## Exercise goal
Reproduce word for word the line that contains "Another option is" and every line after it to the end of the records, with nothing else added.

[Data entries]
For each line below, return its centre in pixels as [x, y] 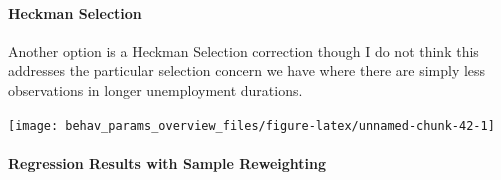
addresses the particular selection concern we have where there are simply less [247, 70]
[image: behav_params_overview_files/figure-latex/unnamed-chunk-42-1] [251, 125]
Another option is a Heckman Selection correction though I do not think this [243, 50]
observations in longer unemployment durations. [155, 89]
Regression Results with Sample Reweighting [167, 162]

## Response to the task
Another option is a Heckman Selection correction though I do not think this [243, 50]
observations in longer unemployment durations. [155, 89]
Regression Results with Sample Reweighting [167, 162]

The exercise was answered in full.